*What the task requires*
Search the records for the string "instalação" and copy every line where it turns up.

#####

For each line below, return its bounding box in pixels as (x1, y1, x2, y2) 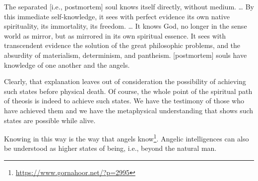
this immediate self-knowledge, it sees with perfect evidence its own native (4, 11, 230, 21)
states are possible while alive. (4, 115, 96, 125)
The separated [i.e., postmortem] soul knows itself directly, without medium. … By (4, 1, 254, 11)
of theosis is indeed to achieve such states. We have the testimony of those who (4, 95, 244, 106)
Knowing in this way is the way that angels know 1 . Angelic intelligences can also (4, 132, 249, 143)
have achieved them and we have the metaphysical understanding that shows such (4, 105, 254, 115)
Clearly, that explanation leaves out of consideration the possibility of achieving (4, 76, 246, 87)
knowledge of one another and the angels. (4, 59, 130, 70)
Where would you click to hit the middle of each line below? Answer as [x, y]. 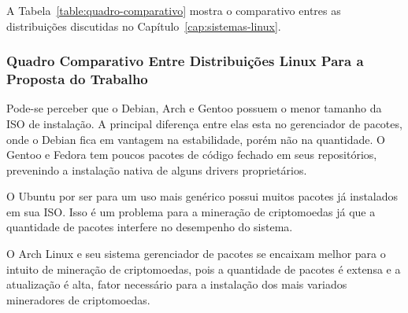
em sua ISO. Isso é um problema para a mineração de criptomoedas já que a [191, 211]
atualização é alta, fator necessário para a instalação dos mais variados [177, 284]
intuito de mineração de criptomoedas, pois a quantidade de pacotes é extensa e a [204, 269]
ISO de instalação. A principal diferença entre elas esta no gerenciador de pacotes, [204, 123]
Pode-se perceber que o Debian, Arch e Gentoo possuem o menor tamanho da [194, 108]
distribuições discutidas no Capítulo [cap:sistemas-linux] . [144, 26]
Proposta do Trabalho [77, 79]
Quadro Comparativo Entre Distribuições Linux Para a [185, 61]
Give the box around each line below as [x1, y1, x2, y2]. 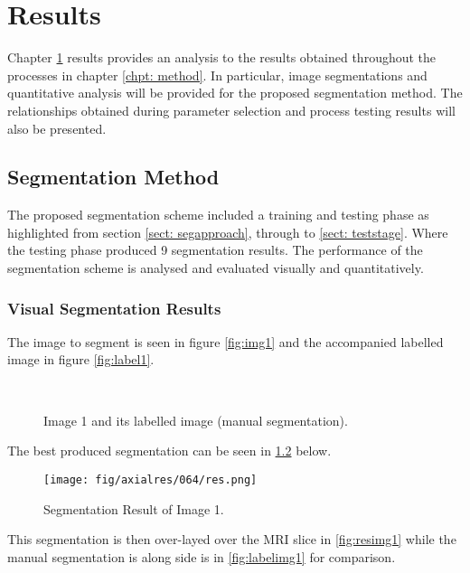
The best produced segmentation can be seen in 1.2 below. [7, 441, 332, 460]
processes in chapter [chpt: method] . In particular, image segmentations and [7, 65, 428, 84]
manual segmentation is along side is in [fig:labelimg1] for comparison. [7, 547, 396, 566]
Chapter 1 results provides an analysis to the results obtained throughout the [7, 48, 437, 67]
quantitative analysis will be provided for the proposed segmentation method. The [7, 83, 463, 102]
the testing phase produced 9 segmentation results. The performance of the [7, 240, 423, 259]
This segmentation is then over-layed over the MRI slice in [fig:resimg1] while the [7, 530, 456, 549]
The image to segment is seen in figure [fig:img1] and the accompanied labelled [7, 332, 444, 351]
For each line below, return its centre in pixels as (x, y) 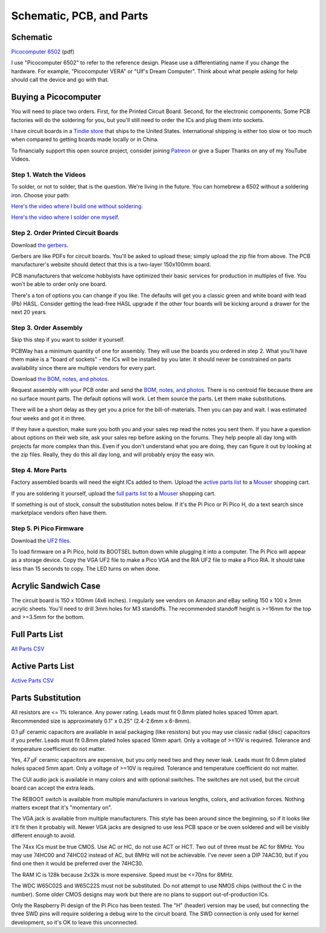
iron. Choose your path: (40, 195)
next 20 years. (29, 312)
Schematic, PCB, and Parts (80, 16)
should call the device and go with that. (60, 80)
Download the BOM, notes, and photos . (60, 379)
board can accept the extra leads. (53, 788)
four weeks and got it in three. (49, 418)
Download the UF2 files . (41, 541)
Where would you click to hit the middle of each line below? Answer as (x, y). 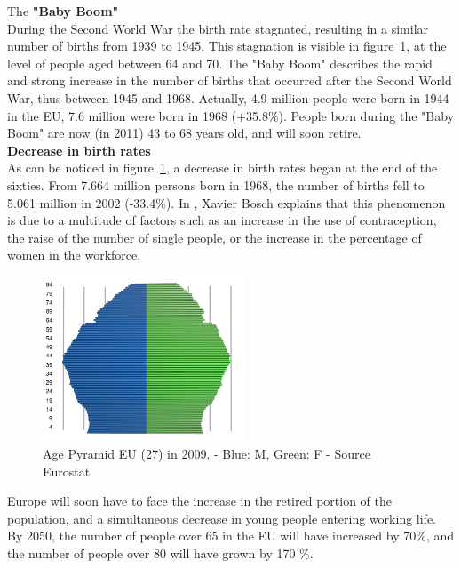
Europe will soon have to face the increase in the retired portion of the (199, 501)
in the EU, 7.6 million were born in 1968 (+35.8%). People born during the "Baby (231, 115)
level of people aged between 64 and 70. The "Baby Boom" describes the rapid (220, 63)
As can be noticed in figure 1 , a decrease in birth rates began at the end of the (223, 168)
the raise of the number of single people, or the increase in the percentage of (215, 237)
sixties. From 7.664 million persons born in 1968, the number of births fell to (216, 184)
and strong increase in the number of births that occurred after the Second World (230, 80)
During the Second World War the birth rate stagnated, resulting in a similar (218, 28)
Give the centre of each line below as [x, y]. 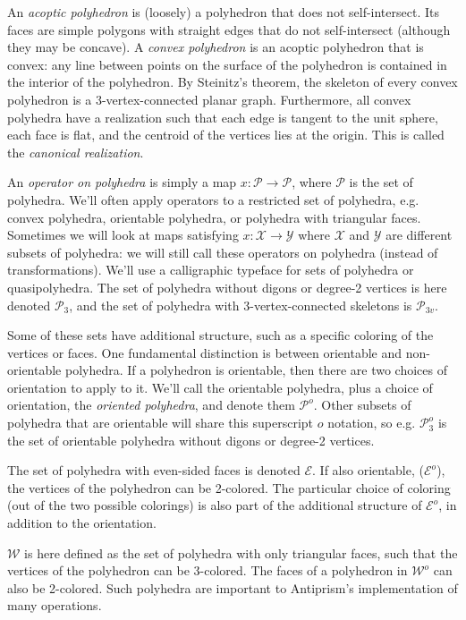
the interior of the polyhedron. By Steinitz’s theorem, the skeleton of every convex [233, 82]
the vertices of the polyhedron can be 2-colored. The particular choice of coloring [229, 487]
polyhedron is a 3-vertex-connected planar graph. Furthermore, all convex [209, 99]
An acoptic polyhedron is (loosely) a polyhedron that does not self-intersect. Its [223, 12]
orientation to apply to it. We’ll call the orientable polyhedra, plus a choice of [220, 387]
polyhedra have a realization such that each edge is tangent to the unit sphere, [223, 117]
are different [419, 235]
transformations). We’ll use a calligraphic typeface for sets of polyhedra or [211, 270]
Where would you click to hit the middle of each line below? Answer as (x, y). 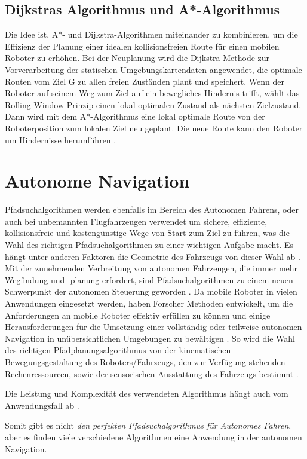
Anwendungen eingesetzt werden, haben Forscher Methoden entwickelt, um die (149, 303)
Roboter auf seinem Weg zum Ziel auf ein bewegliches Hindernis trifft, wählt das (152, 93)
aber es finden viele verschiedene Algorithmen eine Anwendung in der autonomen (153, 437)
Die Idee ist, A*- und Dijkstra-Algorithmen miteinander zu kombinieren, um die (151, 34)
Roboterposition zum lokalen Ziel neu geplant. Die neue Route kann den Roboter (154, 128)
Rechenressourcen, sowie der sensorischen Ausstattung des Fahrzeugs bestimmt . (152, 373)
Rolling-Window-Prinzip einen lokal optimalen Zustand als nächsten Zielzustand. (153, 104)
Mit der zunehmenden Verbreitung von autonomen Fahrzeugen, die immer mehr (151, 268)
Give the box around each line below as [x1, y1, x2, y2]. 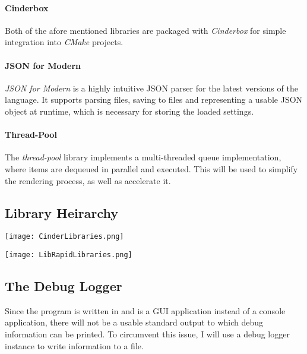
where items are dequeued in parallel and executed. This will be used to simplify [5, 162, 298, 175]
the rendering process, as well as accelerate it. [5, 174, 171, 187]
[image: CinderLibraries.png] [5, 232, 124, 241]
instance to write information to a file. [5, 339, 144, 352]
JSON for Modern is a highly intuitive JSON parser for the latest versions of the [5, 81, 298, 94]
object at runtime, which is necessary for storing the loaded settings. [5, 105, 254, 117]
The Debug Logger [5, 277, 122, 295]
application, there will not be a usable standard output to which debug [5, 316, 264, 328]
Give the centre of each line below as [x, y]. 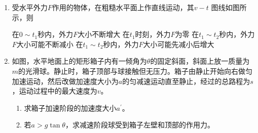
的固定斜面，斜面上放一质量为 [200, 61]
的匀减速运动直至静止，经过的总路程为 [186, 81]
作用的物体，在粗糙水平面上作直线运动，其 [123, 7]
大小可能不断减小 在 [50, 44]
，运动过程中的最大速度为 [54, 91]
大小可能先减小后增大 [179, 44]
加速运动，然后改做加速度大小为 [65, 81]
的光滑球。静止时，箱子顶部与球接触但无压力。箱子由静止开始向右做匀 [136, 71]
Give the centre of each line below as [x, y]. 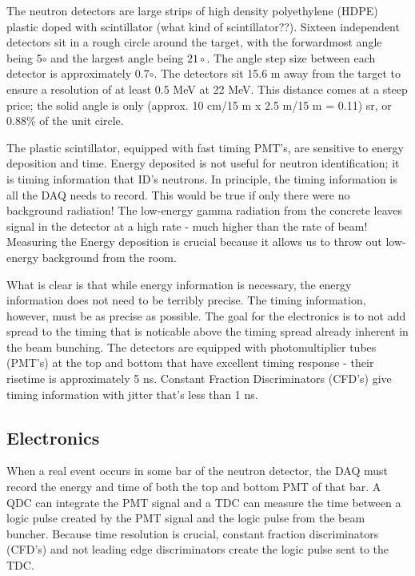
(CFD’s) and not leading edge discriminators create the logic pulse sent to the [198, 549]
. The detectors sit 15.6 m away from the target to [277, 73]
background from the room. [109, 257]
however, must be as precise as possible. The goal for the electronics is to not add [206, 315]
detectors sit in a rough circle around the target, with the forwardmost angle [194, 42]
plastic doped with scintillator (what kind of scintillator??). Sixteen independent [203, 26]
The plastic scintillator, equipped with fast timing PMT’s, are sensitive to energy [205, 147]
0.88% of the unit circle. [65, 121]
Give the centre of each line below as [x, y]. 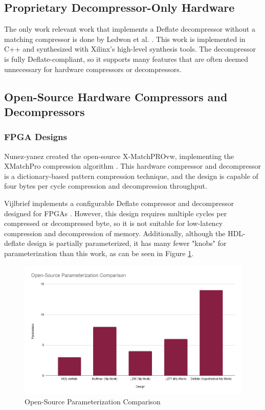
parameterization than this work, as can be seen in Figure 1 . [99, 253]
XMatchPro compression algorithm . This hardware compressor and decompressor [132, 166]
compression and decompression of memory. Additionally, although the [115, 233]
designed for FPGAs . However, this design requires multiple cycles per [116, 213]
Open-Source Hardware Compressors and [116, 96]
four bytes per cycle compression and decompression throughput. [106, 186]
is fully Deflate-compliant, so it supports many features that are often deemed [126, 59]
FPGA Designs [36, 137]
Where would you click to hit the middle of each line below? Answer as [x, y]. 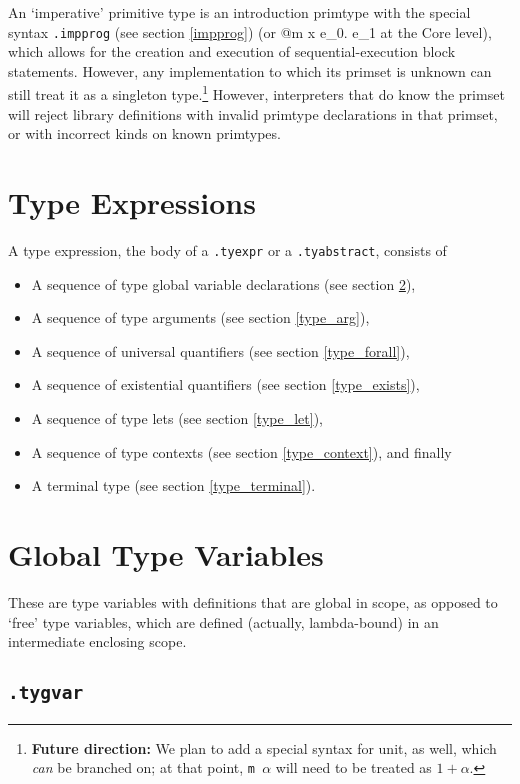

#####

*Solution for this exercise*
atualização é alta, fator necessário para a instalação dos mais variados [177, 284]
ISO de instalação. A principal diferença entre elas esta no gerenciador de pacotes, [204, 123]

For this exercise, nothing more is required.